Now let's shut down the server:

In [None]:
# Shutdown the server
requests.post("http://localhost:8000/shutdown")
print("Server shutdown requested")

## Deployment Options

There are several ways to deploy FUSED models in production environments:

1. **HTTP Server**: As demonstrated above, using Flask-based HTTP server for REST API access
2. **Docker Container**: Package the model and server in a Docker container for easy deployment
3. **Cloud Platforms**: Deploy to AWS SageMaker, Azure ML, or Google AI Platform
4. **TorchServe**: Use TorchServe for more advanced serving capabilities
5. **ONNX Runtime**: Deploy ONNX models with ONNX Runtime for cross-platform inference

Below is an example of how to create a Dockerfile for deploying our model server:

In [None]:
%%writefile Dockerfile
FROM python:3.8-slim

WORKDIR /app

# Install dependencies
COPY requirements.txt .
RUN pip install -r requirements.txt

# Copy model and server code
COPY exported_models /app/exported_models
COPY server.py .

# Expose port
EXPOSE 8000

# Run server
CMD ["python", "server.py"]

In [None]:
%%writefile server.py
import torch
from fused.utils.serving import ModelServer, load_model
import json
import os

def preprocess(data):
    """Convert input data to tensor format."""
    if isinstance(data, dict) and "data" in data:
        # Convert nested arrays to tensors
        if isinstance(data["data"], list):
            return torch.tensor(data["data"], dtype=torch.float32)
        return data["data"]
    return data

def postprocess(output):
    """Convert model output to JSON-serializable format."""
    result = {}
    for k, v in output.items():
        if isinstance(v, torch.Tensor):
            result[k] = v.cpu().numpy().tolist()
        else:
            result[k] = v
    return result

if __name__ == "__main__":
    # Load the model
    model_path = os.path.join("exported_models", "time_series_classifier.pt")
    
    # Create server
    server = ModelServer(model_path=model_path, device="cpu")
    
    # Configure server
    server.set_preprocessing(preprocess)
    server.set_postprocessing(postprocess)
    
    # Start server
    server.start_http_server(host="0.0.0.0", port=8000)

In [None]:
%%writefile requirements.txt
torch>=1.10.0
fused
flask>=2.0.0
numpy>=1.20.0
requests>=2.25.0

## Conclusion

In this notebook, we've demonstrated how to use the model serving utilities in the FUSED framework to export and deploy models for production use.

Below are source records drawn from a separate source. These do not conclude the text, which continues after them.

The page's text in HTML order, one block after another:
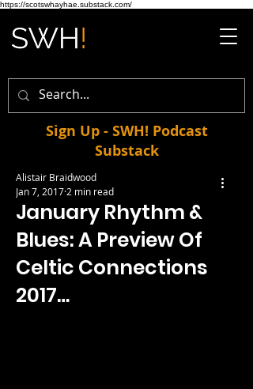
https://scotswhayhae.substack.com/
Sign Up - SWH! Podcast
Substack
January Rhythm &
Blues: A Preview Of
Celtic Connections
2017…
Alistair Braidwood
Jan 7, 2017 2 min read
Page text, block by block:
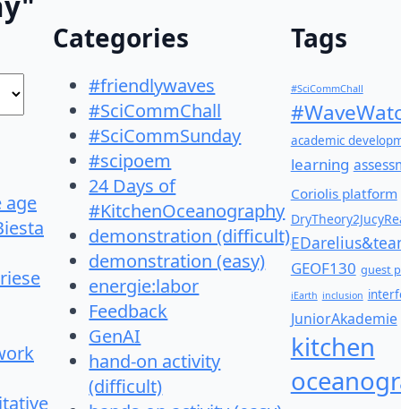
age
Categories
#friendlywaves
#SciCommChall
#SciCommSunday
#scipoem
24 Days of
#KitchenOceanography
demonstration (difficult)
demonstration (easy)
energie:labor
Feedback
GenAI
hand-on activity
(difficult)
Tags
#SciCommChall
academic
learning
Coriolis platform
GEOF130 guest
iEarth inclusion
JuniorAkademie
kitchen
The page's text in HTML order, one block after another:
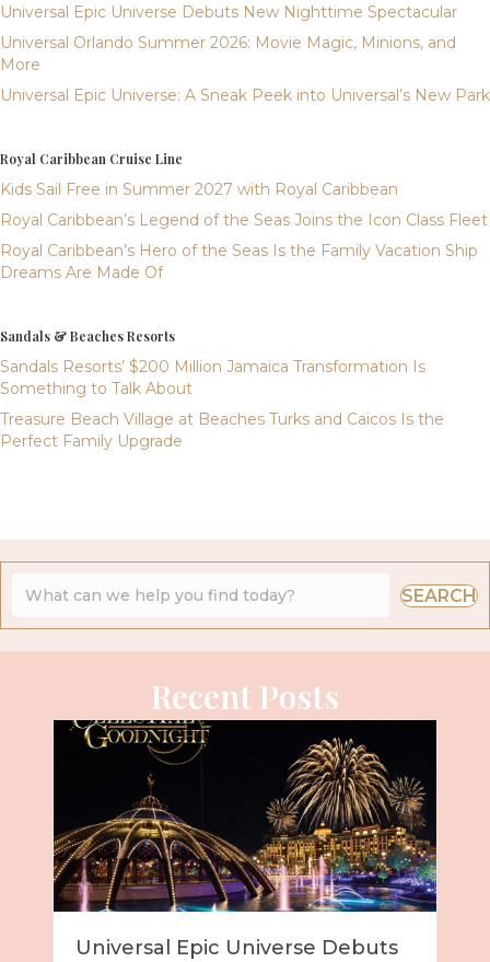
Universal Epic Universe Debuts New Nighttime Spectacular
Universal Orlando Summer 2026: Movie Magic, Minions, and
More
Universal Epic Universe: A Sneak Peek into Universal’s New Park
Royal Caribbean Cruise Line
Kids Sail Free in Summer 2027 with Royal Caribbean
Royal Caribbean’s Legend of the Seas Joins the Icon Class Fleet
Royal Caribbean’s Hero of the Seas Is the Family Vacation Ship
Dreams Are Made Of
Sandals & Beaches Resorts
Sandals Resorts’ $200 Million Jamaica Transformation Is
Something to Talk About
Treasure Beach Village at Beaches Turks and Caicos Is the
Perfect Family Upgrade
SEARCH
Recent Posts
Universal Epic Universe Debuts
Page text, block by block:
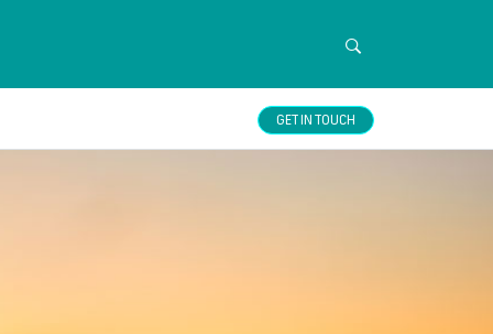
GET IN TOUCH
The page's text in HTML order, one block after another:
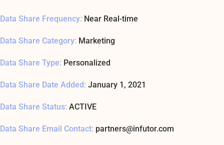
Data Share Frequency: Near Real-time
Data Share Category: Marketing
Data Share Type: Personalized
Data Share Date Added: January 1, 2021
Data Share Status: ACTIVE
Data Share Email Contact: partners@infutor.com
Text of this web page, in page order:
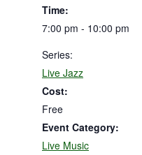
Time:
7:00 pm - 10:00 pm
Series:
Live Jazz
Cost:
Free
Event Category:
Live Music
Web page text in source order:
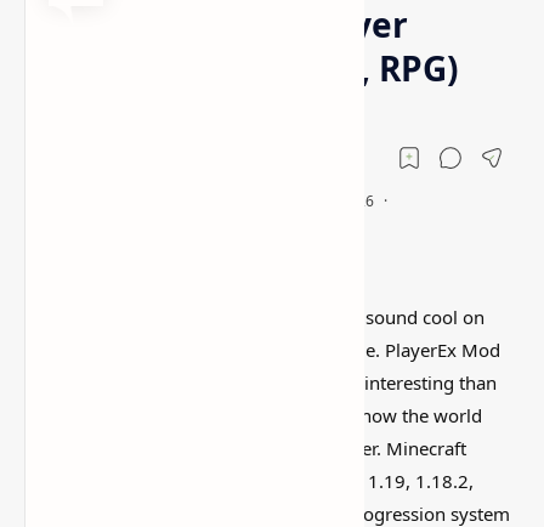
PlayerEx Mod (Player
Levels, Skill Points, RPG)
that sound cool on
paper but feel kind of forgettable in-game. PlayerEx Mod
(Player Levels, Skill Points, RPG) is more interesting than
that, mostly because it actually changes how the world
feels instead of just adding random clutter. Minecraft
Player Ex Mod for 1.19.3, 1.19.2, 1.19.1, 1.19, 1.18.2,
1.18.1, 1.17.1, and 1.16.5 adds a new progression system
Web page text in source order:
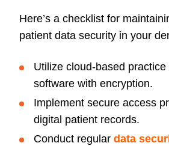
Here’s a checklist for
patient data security in your
Utilize cloud-based
software with encryption.
Implement secure access
digital patient records.
Conduct regular data
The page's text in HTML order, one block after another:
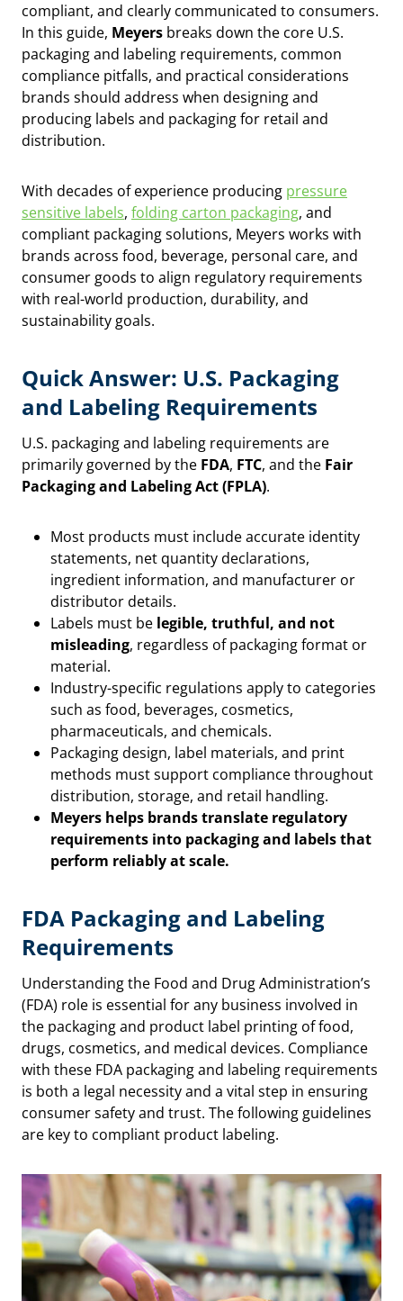
compliant, and clearly communicated to consumers.
In this guide, Meyers breaks down the core U.S.
packaging and labeling requirements, common
compliance pitfalls, and practical considerations
brands should address when designing and
producing labels and packaging for retail and
distribution.
With decades of experience producing pressure
sensitive labels, folding carton packaging, and
compliant packaging solutions, Meyers works with
brands across food, beverage, personal care, and
consumer goods to align regulatory requirements
with real-world production, durability, and
sustainability goals.
Quick Answer: U.S. Packaging
and Labeling Requirements
U.S. packaging and labeling requirements are
primarily governed by the FDA, FTC, and the Fair
Packaging and Labeling Act (FPLA).
Most products must include accurate identity
statements, net quantity declarations,
ingredient information, and manufacturer or
distributor details.
Labels must be legible, truthful, and not
misleading, regardless of packaging format or
material.
Industry-specific regulations apply to categories
such as food, beverages, cosmetics,
pharmaceuticals, and chemicals.
Packaging design, label materials, and print
methods must support compliance throughout
distribution, storage, and retail handling.
Meyers helps brands translate regulatory
requirements into packaging and labels that
perform reliably at scale.
FDA Packaging and Labeling
Requirements
Understanding the Food and Drug Administration’s
(FDA) role is essential for any business involved in
the packaging and product label printing of food,
drugs, cosmetics, and medical devices. Compliance
with these FDA packaging and labeling requirements
is both a legal necessity and a vital step in ensuring
consumer safety and trust. The following guidelines
are key to compliant product labeling.
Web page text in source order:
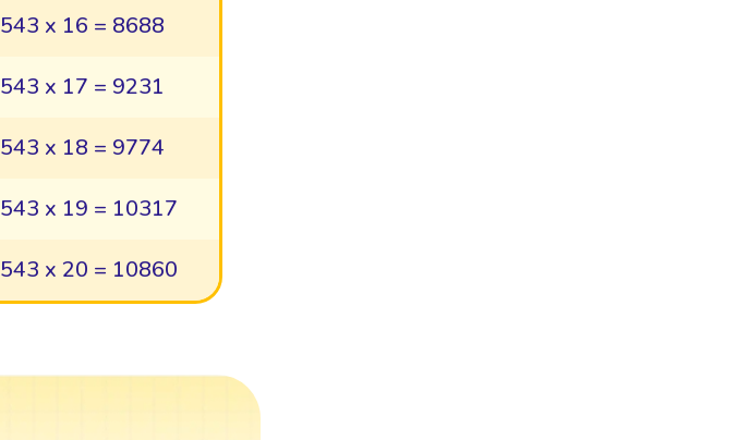
543 x 16 = 8688
543 x 17 = 9231
543 x 18 = 9774
543 x 19 = 10317
543 x 20 = 10860
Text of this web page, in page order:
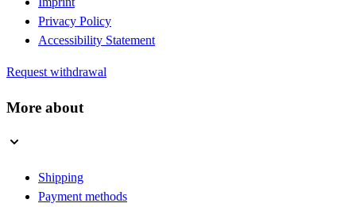
Privacy Policy
Accessibility Statement
Request withdrawal
More about
Shipping
Payment methods
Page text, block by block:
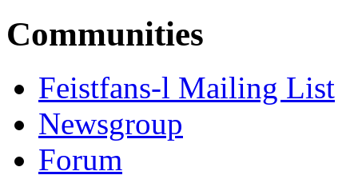
Communities
Feistfans-l Mailing List
Newsgroup
Forum
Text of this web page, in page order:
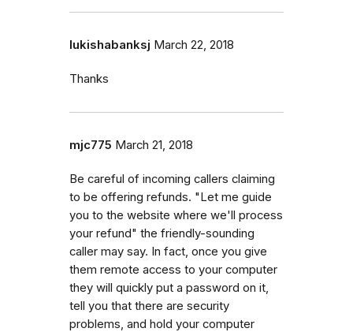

We've covered:

1. Training a simple time series classification model
2. Exporting the model in various formats (PyTorch, TorchScript, ONNX)
3. Creating a model server with HTTP API endpoints
4. Testing the server with prediction, batch prediction, and embedding API calls
5. Preparing for containerized deployment with Docker

The `ModelExporter` and `ModelServer` classes make it easy to productionize FUSED models, allowing you to move from research to deployment with minimal effort.